We in Mantis believe that the re-configuring of all or most nation-states will occur a few years after the wars now unfolding have reached their climax, the purpose of those wars being to distract populations from the inability of nation-states to integrate the new technologies into human culture with any semblance of "democracy." That inability will be too evident to hide in the aftermath of the wars now being started for us.

Mantis will resist subjugation by securing its own territory, politically and legally. We will interact and have peaceful relations with corporations and governments, but we will not be subject to them. We will be subject to our own laws.
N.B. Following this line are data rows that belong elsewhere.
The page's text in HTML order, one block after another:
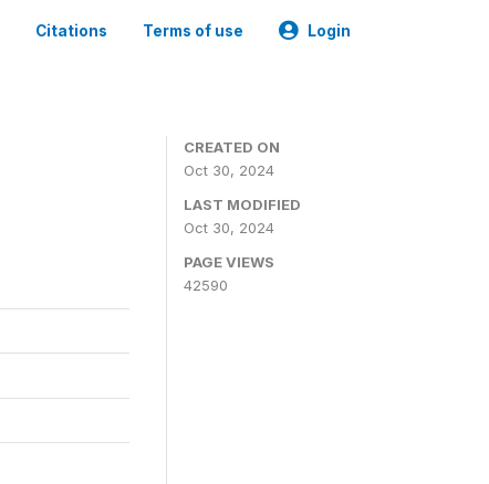
Citations Terms of use Login
CREATED ON
Oct 30, 2024
LAST MODIFIED
Oct 30, 2024
PAGE VIEWS
42590
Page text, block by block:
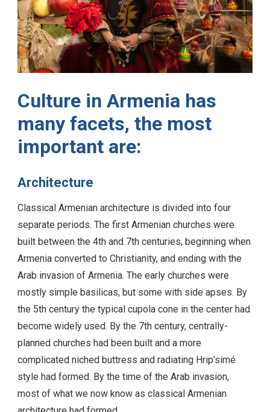
Culture in Armenia has
many facets, the most
important are:
Architecture
Classical Armenian architecture is divided into four
separate periods. The first Armenian churches were
built between the 4th and 7th centuries, beginning when
Armenia converted to Christianity, and ending with the
Arab invasion of Armenia. The early churches were
mostly simple basilicas, but some with side apses. By
the 5th century the typical cupola cone in the center had
become widely used. By the 7th century, centrally-
planned churches had been built and a more
complicated niched buttress and radiating Hrip’simé
style had formed. By the time of the Arab invasion,
most of what we now know as classical Armenian
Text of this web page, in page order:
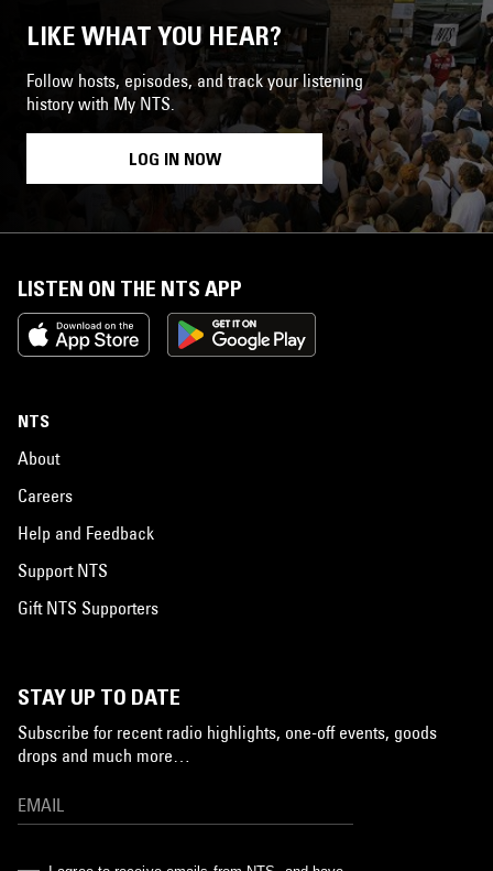
LIKE WHAT YOU HEAR?
Follow hosts, episodes, and track your listening
history with My NTS.
LOG IN NOW
LISTEN ON THE NTS APP
NTS
About
Careers
Help and Feedback
Support NTS
Gift NTS Supporters
STAY UP TO DATE
Subscribe for recent radio highlights, one-off events, goods
drops and much more…
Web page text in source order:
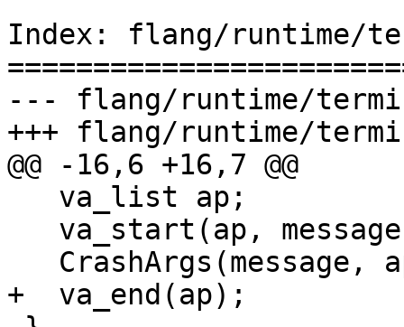
Index: flang/runtime/
--- flang/runtime/
+++ flang/runtime/
@@ -16,6 +16,7 @@
+  va_end(ap);
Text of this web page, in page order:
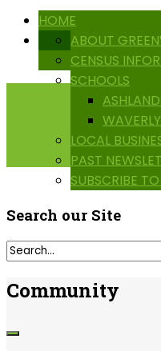
HOME
ABOUT
CENSUS
SCHOOLS
LOCAL
PAST
SUBSCRIBE
Search our Site
Community
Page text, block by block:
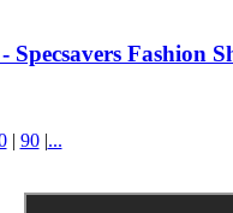
Specsavers Fashion
| 90|...
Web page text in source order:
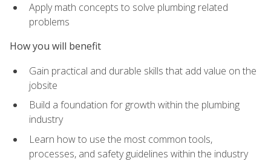
Apply math concepts to solve plumbing related
problems
How you will benefit
Gain practical and durable skills that add value on the
jobsite
Build a foundation for growth within the plumbing
industry
Learn how to use the most common tools,
processes, and safety guidelines within the industry
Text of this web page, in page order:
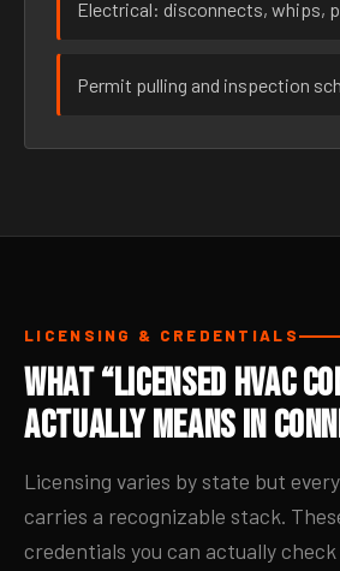
Electrical: disconnects, whips,
Permit pulling and inspection
LICENSING & CREDENTIALS
What “Licensed HVAC
Actually Means in
Licensing varies by state but
carries a recognizable stack.
credentials you can actually
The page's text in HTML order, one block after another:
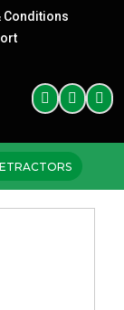
Conditions
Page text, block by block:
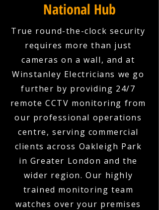
National Hub
True round-the-clock security
requires more than just
cameras on a wall, and at
Winstanley Electricians we go
further by providing 24/7
remote CCTV monitoring from
our professional operations
centre, serving commercial
clients across Oakleigh Park
in Greater London and the
wider region. Our highly
trained monitoring team
watches over your premises
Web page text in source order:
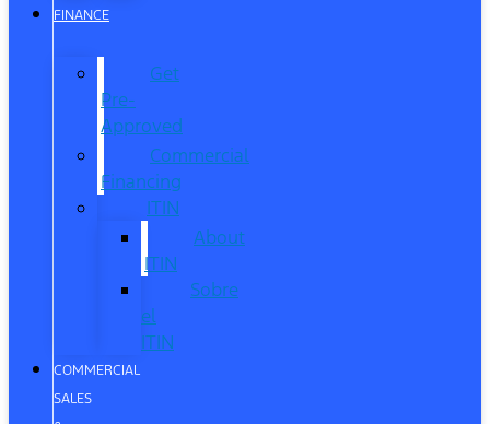
FINANCE
Get
Pre-
Approved
Commercial
Financing
ITIN
About
ITIN
Sobre
el
ITIN
COMMERCIAL
SALES
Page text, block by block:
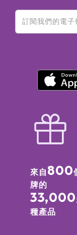
Officinalis
Nucifera
(Mimosa) Flower
Tinctorius
Chinensis
Graveolens
OilRosa
ExtractCitric Acid
Caprylic/Capric
Glycerides PEG-
Stearate
Parkii (Shea)
Wax,
Sativa Seed
Phenoxyethanol
Helianthus
來自 800
牌的
33,000
種產品
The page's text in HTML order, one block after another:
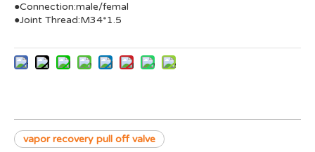
●Connection:male/femal
●Joint Thread:M34*1.5
vapor recovery pull off valve

Where will our territory be? Since Mantis is spread up and down the U.S. West Coast, it will likely be in some part of the current western U.S. It is too early to know the location, because the re-configuration of the U.S., along with the redrawing of the borders of all the world's nation-states, will be a post-war process. When it arrives for the U.S., Mantis will be strong and ready to negotiate our new place.

Through the following speeches from the 2044 US presidential election you will meet my young proteges, Anthony Roberts and Rebecca Silversmith, who, as my associate Harry found when he perused the future, will run against each other in that election. Much can be learned from reading these speeches (because of complications arising from meddling in the future, I cannot endorse or comment on either Anthony or Rebecca's future platforms).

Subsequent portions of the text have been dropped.